Update: Next day, since I got these tattoos done, I still feel a bit sad for not thinking things through and waited a little more to incorporate them to do things right. When I got up this morning, my hubby dropped a bomb shell on me and asked me a very serious question "are the kids mine?" I was shocked and a bit hurt by it and of course they are but my little stunt put him into having doubts. We talked about it more and agreed to put it behind us. I wouldn't ruin such a good thing when God put us together in the first place. I showed him the tattoos and he gave me his input. He would like to see them in different colors. I asked if my arm looked "busy" and he said no. I also asked him about the tails and he said that all dragonflies are different and unique in their own special way. Since hearing that nade me feel a lot better about them and hope I am able to change the colors in some of them. The little shrosh on the bigger one doesn't seem to fit in and not sure if I can do anything about it. I still like them but not 100% satisfied. I hope I fall in love with the finished outcome.

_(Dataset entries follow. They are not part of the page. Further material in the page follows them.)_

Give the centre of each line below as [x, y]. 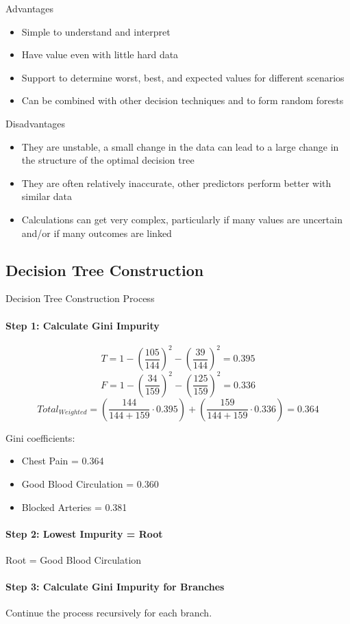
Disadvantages [36, 123]
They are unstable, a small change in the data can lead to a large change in [180, 146]
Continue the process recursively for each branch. [109, 613]
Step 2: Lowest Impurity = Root [84, 533]
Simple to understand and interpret [96, 31]
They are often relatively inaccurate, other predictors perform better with [176, 183]
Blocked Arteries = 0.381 [74, 507]
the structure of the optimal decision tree [108, 160]

1 year ago • Edited • Post starter
Tomorrow marks a week since I got the two tattoos done. I said to my husband that I really hate these tattoos and I don't normally say things like that. I was literally crying and I thonk it was from my soul. The one tattoo pretty much lost all of its color. Friday I have the appointment for touch ups so I will stop in and see him before then to talk about fixing them or doing something different. I went in last week thinking he would have the same drawing but he didn't have a copy. I managed to find a copy and printed it for him. I just pray that he is able to fix them and I will walk away feeling happy and if it costs me a bit more or if I have to go back a couple times then I have to do it to make it right. I love the big tattoo a lot and wouldn't change anything. Will update once I talk to him.